Наконец, после того как Гремислав посулил полсотни гривен, нашлись двое, скрылись в темноте. Вот только ни один не вернулся.
— Сотню плачу! — гаркнул Гремислав. — Кто?!
Но никто не вышел вперед. Сотня хороша, да вот беда — покойникам гривны ни к чему. С них и двух медных кругляшков на глаза довольно.
— Ты! — указал Гремислав на ближайшего.
Оборванный тать затрясся и упал на колени, истошно взвыв:
— Помилуй!
Но не на того напал. Миловать бывший дружинник как раз не умел, так что спустя миг оборванец уже корчился на земле — по метанию ножей Гремислав был и вовсе наипервейшим. В свое время он даже учил этой хитрости самого князя Константина, а чуть позже, всего несколько месяцев назад, и верховного воеводу.
— Ты! — указал главарь клинком второго ножа на стоящего рядом с оборванцем.

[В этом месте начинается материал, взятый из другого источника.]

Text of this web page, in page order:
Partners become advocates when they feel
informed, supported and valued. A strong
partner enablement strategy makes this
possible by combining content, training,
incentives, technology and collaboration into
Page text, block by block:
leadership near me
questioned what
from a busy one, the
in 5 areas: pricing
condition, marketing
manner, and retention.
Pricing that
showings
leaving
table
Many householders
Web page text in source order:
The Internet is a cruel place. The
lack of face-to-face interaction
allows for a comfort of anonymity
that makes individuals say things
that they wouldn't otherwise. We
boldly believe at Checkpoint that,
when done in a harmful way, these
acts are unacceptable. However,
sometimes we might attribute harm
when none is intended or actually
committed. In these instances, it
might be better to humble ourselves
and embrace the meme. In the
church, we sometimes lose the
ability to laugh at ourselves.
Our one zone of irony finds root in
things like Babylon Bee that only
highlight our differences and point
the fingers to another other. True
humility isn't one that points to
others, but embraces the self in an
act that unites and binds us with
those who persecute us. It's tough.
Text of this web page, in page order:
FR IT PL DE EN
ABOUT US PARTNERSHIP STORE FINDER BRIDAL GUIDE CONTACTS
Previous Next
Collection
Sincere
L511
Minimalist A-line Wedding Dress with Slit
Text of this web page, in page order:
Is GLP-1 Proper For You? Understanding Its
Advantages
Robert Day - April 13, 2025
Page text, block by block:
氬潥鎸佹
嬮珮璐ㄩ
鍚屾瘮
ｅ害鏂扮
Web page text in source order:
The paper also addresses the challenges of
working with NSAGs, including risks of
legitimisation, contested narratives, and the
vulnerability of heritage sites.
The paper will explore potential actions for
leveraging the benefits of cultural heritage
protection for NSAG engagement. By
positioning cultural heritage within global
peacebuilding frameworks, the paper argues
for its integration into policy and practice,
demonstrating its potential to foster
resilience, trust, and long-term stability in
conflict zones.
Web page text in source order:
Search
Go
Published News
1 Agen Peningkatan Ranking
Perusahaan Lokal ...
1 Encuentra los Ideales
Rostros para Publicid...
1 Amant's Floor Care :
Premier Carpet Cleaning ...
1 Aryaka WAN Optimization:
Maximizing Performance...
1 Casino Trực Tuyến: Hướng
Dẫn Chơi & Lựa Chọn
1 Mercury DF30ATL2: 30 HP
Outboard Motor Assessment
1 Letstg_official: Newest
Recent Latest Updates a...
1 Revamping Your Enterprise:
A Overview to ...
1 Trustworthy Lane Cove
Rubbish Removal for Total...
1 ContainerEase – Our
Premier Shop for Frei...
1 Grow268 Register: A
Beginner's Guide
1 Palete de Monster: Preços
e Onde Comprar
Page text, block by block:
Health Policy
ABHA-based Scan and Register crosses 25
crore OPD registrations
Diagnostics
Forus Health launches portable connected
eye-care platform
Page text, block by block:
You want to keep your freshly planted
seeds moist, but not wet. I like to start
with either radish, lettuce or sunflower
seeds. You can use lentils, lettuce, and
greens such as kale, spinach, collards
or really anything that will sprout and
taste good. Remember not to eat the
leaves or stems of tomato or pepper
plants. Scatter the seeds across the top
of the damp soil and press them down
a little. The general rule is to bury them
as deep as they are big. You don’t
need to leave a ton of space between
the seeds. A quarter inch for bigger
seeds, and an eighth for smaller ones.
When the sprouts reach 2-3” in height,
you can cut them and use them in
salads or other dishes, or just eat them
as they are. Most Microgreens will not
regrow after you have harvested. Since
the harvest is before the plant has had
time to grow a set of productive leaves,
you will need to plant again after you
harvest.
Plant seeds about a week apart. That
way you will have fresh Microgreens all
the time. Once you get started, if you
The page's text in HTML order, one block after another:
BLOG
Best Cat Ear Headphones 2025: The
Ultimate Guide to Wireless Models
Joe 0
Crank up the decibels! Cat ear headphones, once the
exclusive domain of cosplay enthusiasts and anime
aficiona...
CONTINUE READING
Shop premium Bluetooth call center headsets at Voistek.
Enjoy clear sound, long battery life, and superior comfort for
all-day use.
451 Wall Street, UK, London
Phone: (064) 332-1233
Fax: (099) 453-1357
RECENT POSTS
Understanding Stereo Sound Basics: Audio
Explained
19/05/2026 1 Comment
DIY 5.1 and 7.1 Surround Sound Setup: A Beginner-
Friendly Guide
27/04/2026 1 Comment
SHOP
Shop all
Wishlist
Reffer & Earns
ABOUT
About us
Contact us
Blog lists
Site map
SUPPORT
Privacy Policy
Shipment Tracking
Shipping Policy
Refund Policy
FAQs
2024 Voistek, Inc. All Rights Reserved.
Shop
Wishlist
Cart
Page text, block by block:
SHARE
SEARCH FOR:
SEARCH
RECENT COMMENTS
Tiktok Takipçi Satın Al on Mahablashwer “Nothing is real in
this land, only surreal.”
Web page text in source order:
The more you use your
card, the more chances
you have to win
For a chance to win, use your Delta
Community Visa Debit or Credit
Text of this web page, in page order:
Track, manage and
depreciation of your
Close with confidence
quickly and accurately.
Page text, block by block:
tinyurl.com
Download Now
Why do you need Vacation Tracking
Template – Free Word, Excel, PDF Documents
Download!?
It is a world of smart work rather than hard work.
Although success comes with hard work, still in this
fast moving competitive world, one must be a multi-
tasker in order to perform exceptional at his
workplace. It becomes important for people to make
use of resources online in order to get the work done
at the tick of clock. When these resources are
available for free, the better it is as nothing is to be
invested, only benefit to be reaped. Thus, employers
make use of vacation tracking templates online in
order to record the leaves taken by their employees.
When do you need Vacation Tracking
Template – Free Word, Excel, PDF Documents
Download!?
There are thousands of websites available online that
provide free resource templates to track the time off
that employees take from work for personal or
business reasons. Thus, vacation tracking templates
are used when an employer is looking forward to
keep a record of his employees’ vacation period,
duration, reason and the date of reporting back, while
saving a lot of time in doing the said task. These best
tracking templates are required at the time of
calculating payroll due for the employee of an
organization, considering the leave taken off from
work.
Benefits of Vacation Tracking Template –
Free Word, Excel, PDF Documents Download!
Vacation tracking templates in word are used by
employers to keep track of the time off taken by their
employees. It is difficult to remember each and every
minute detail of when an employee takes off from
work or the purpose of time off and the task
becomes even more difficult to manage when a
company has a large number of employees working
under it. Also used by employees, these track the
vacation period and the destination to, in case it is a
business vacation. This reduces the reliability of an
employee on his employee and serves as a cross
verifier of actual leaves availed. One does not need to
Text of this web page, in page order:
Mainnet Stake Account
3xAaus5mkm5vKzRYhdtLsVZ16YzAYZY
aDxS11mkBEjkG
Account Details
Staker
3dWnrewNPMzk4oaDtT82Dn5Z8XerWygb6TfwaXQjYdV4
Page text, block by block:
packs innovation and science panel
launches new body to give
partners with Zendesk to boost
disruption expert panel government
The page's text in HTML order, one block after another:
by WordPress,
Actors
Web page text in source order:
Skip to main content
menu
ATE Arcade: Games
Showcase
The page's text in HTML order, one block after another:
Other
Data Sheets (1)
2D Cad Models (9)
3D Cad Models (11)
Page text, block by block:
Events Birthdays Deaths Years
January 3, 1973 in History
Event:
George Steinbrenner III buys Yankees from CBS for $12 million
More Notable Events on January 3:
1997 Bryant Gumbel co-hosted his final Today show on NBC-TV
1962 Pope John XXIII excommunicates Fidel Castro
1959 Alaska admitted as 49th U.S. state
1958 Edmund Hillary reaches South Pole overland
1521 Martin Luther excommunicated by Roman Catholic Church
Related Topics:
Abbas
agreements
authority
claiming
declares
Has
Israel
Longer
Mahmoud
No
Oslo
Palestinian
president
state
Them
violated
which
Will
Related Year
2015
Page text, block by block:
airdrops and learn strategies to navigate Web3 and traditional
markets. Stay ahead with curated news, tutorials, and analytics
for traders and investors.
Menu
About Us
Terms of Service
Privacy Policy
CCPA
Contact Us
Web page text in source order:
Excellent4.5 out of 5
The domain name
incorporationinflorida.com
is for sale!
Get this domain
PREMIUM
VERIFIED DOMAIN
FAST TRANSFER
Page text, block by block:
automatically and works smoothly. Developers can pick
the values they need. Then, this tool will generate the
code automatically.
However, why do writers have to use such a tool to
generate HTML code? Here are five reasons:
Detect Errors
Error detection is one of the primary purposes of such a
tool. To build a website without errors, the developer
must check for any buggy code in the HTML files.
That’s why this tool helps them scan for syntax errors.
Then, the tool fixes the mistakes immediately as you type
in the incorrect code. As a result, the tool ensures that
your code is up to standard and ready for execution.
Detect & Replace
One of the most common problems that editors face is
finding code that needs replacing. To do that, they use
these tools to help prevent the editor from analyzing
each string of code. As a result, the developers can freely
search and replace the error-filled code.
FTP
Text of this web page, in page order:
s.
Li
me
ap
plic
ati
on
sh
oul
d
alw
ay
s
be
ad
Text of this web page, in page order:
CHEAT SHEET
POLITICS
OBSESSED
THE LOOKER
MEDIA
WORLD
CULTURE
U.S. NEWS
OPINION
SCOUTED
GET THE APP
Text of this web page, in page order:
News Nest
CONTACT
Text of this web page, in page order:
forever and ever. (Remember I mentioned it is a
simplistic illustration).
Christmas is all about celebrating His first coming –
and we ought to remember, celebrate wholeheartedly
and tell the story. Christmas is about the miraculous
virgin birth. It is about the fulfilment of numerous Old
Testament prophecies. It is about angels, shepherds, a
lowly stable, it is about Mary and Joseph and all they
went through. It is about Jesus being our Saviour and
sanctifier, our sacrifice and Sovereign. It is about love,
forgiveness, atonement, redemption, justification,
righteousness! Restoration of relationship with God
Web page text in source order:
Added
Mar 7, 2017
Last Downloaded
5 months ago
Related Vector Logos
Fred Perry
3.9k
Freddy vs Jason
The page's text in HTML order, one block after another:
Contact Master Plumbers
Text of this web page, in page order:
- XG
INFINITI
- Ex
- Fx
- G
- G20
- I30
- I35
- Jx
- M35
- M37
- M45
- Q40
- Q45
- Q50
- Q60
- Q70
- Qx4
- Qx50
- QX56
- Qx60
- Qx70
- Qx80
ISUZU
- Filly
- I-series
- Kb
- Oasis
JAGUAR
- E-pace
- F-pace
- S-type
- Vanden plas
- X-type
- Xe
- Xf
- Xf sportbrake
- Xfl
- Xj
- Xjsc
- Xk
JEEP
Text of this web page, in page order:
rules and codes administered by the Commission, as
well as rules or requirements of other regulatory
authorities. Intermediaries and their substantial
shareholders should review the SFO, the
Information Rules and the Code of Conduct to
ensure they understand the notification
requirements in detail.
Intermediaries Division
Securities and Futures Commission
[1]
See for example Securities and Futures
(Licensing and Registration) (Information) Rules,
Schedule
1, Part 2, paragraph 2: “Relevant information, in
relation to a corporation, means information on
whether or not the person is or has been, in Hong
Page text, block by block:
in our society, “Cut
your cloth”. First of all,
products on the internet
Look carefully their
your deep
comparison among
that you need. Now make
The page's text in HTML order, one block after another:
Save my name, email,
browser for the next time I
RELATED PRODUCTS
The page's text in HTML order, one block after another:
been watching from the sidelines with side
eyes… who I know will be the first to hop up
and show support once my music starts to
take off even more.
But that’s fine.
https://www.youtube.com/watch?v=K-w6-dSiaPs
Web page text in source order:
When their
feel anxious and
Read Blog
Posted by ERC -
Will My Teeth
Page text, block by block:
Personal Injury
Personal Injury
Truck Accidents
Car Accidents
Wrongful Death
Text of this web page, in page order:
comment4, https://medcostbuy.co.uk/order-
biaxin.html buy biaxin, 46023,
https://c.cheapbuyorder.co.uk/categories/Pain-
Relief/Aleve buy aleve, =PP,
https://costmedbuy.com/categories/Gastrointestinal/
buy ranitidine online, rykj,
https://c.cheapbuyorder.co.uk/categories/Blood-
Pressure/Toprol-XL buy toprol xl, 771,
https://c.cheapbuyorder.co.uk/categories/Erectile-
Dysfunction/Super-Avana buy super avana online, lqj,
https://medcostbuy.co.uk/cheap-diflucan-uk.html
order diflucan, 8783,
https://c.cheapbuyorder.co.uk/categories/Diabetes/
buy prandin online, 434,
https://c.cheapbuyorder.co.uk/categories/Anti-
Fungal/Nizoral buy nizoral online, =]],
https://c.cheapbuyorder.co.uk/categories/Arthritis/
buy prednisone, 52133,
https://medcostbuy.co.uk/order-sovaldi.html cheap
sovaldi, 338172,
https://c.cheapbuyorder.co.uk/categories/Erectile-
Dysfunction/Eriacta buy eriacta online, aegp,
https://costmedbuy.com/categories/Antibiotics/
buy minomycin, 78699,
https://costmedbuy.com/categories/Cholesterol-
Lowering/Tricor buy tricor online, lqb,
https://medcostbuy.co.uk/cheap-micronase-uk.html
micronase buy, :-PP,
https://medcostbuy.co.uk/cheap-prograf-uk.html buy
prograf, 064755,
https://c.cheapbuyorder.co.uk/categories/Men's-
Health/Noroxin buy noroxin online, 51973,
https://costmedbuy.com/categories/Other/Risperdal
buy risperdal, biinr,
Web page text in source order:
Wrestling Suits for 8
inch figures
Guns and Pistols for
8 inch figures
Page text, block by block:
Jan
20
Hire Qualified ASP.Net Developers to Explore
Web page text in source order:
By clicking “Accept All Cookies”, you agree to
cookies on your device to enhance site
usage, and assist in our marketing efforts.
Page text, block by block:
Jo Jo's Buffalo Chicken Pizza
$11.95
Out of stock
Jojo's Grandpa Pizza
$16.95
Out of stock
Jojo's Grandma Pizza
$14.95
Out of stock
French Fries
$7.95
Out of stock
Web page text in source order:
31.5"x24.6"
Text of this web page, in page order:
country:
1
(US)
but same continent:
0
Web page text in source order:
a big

Видя, что тут смерть неминуема, а там, как знать, авось и удастся выжить и вернуться, разбойник обреченно поплелся к пролому, откуда уже вовсю валил дым. Однако он даже не успел дойти до него, как рвануло, причем с такой силой, что тех, кто был несколько ближе, попросту снесло разлетающимися во все стороны обломками камней. Досталось и остальным. Страшный порыв неведомого ветра свалил на землю всех до единого, ну а уж дальше кому как повезло, и те, кто уцелел, помышляли только об одном — дай бог унести ноги, тем более что вдали уже послышался топот копыт княжой дружины.
Да, не был ныне бог милостив к разбойному люду. Он ведь как заповедал — «не убий». А коль ты нарушаешь слово его, стало быть, и тебе самому нечего на этом свете делать, ибо убивец у хорошей власти не на воле гуляет и даже не в порубе сидит — из него, как ни надежны запоры, все едино — убечь можно. Нетушки. Тут самое надежное — мать сыра земля. Из нее уж никуда не денешься. Это уж потом люди стали проникаться к ночному отребью непонятной жалостью, а в старину с татями разговор вели правильный да короткий — либо в бою мечом, либо в плен. Ну тогда тот проживет подольше… на часок-другой — пока не отыщется крепкий сук да не найдется сажени две доброй веревки.
Но и самим душегубам про то было хорошо ведомо, и потому бежали они опрометью куда глаза глядят. Знать не знали, но всем нутром своим черным чуяли, что вои те, кои приближаются к Ожску, ворочаются из-под Рязани, а потому за свой град мстить будут страшно. Тут уж веревки с суком не жди — либо, привязав за ноги, лошадьми растащат, да еще не торопясь, чтоб в полной мере прочувствовал, либо к согнутым деревьям привяжут да отпустят. И что так, что эдак — конец один, страшный и мучительный.